THE HOLIDAY TRADITION CONTINUES: For the 13th consecutive year, here's your fantastical Misc. In/Out List. Thanks to all who contributed suggestions via private email and the public Misc. Talk discussion boards; and apologies to those whose board postings I accidentally erased last week. (I think I've gotten the hang of the discussion-board software scripts by now.) As always, this list predicts what will become hot or not-so-hot over the course of '99; not necessarily what's hot or not-so-hot now. If you think every person, place, thing, or trend that's big now will just keep getting bigger, I've got some Tickle Me Elmo dolls to sell you.

INSVILLE OUTSKI
Apple "P1" laptop computer Y2K scare tactics
Seattle Daily Journal of Commerce Washington CEO
Pipes Cigars
Caffe Vita Tully's
"Got __?" "Yo Quiero __"
The WB Fox
Asian (economic) Flu "The Long Boom"
BBC America PBS
Elan Panache
Linux Windows 2000
Cracked Divx videos Pirated MP3 music files
Pic-N-Save Pacific Place
Saving the Kalakala Stopping the Makah whale hunt
Digital video camcorders Furby
Dipsy Po
Win Ben Stein's Money New Hollywood Squares
The PJs King of the Hill
Philosophy Semiotics
`Enough Is Enough' Christian Coalition
Falcons Forty-Niners
Lions Gate Films DreamWorks SKG
New Rocky and Bullwinkle New Star Wars
Felicity Ally McBeal
Ed Norton Leo DiCaprio
Todd Solondz Gus Van Sant
Cate Blanchett (Elizabeth) Meg Ryan
Mammoth Records Universal Music Group
Perfect 10 Barely Legal
Mode Vogue
Bento Pan-Asian Cuisine
Less Than Jake Better Than Ezra
Brita Bottled water
Fruitta Jones Soda
Westwood Village University Village
Nude shuffleboard Pro wrestling
Kroger/Fred Meyer DaimlerChrysler
Bibliofind.com Barnes & Noble/Ingram merger
ESPN The Magazine Esquire
Sympathy for Kathi Goertzen Sainthood for John Stanford
Last Supper Club Ned's
eBay fraud Junk e-mail
Independent Film Channel USA Network
Ken's Market Larry's Market
New Cyclops restaurant New baseball stadium
Imploding the Kingdome on 1/1/2000 Lighting bridges on 1/1/2000
Love lotteries Personal ads
Pachinko Megatouch
McSweeney's Bikini
Lovers Survivors
Deliberately obvious toupees Propecia
Female all-instrumental bands Lilith Fair singers
Pabst Miller
Pyramid Redhook
Bars subsidized by pulltab sales Bars subsidized by cigarette ads
Black "The new black"
Tiffany Anders Celine Dion
Pinot noir Merlot
Psychographics Demographics
Cubs Braves
Co-housing conversions Condo conversions
Mutts Dilbert
Teen drinking Pre-teen makeup
White Center Duvall
Death Cab For Cutie Dudley Manlove Quartet
Mystic pseudo-science Fundamentalist pseudo-science
Hedy Lamarr Marilyn Monroe
Tweedy & Popp's (Wallingford) Restoration Hardware
Pokemon Rugrats
South Park (the Seattle neighborhood) South Park (the TV show)

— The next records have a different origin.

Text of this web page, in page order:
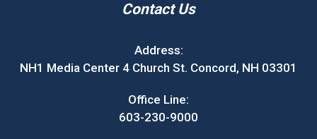
Contact Us
Address:
NH1 Media Center 4 Church St. Concord, NH 03301
Office Line:
603-230-9000
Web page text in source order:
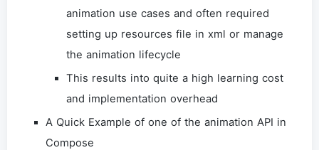
animation use cases and often required
setting up resources file in xml or manage
the animation lifecycle
This results into quite a high learning cost
and implementation overhead
A Quick Example of one of the animation API in
Compose
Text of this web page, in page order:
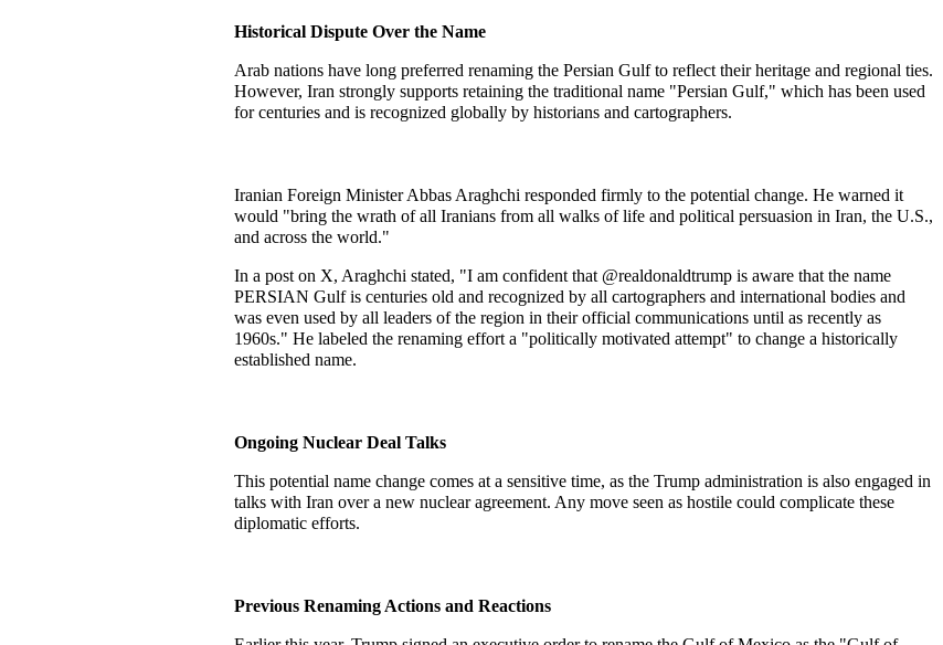
Historical Dispute Over the Name
Arab nations have long preferred renaming the Persian Gulf to reflect their heritage and regional ties.
However, Iran strongly supports retaining the traditional name "Persian Gulf," which has been used
for centuries and is recognized globally by historians and cartographers.
Iranian Foreign Minister Abbas Araghchi responded firmly to the potential change. He warned it
would "bring the wrath of all Iranians from all walks of life and political persuasion in Iran, the U.S.,
and across the world."
In a post on X, Araghchi stated, "I am confident that @realdonaldtrump is aware that the name
PERSIAN Gulf is centuries old and recognized by all cartographers and international bodies and
was even used by all leaders of the region in their official communications until as recently as
1960s." He labeled the renaming effort a "politically motivated attempt" to change a historically
established name.
Ongoing Nuclear Deal Talks
This potential name change comes at a sensitive time, as the Trump administration is also engaged in
talks with Iran over a new nuclear agreement. Any move seen as hostile could complicate these
diplomatic efforts.
Previous Renaming Actions and Reactions

Promoting real diversity White and/or male guilt-tripping
Neo-syndicalism Global Business Network
Hungarian operettas Raves
NBA death watch Apple death watch
The Tentacle Downtown Voice
Istanbul Berlin
Sound Transit commuter rail Trucks
Airstreams Minivans
Plane-crash videos Animal-attack videos
Creators Celebrities
Outlandish heteros "Mainstreamed" gays
Tycoons (the band) Day traders
In-group patronization Pious indignation
Direct action "civil society"
Streaming net video Cable access
Partying naked Wearing `Party Naked' T-shirts
"I love everybody and you're next" "Do I look like I give a damn?"
Doing your own thing Following advice found on web sites

UNTIL NEXT WE MEET in the year so great there's a Washington highway named after it, pace yourself by toasting the New Year once for each North American time zone (starting with Newfoundland at 7:30 p.m. PST), and ponder these thoughts attributed to Lillian Helman: "If I had to give young writers advice, I'd say don't listen to writers talking about writing."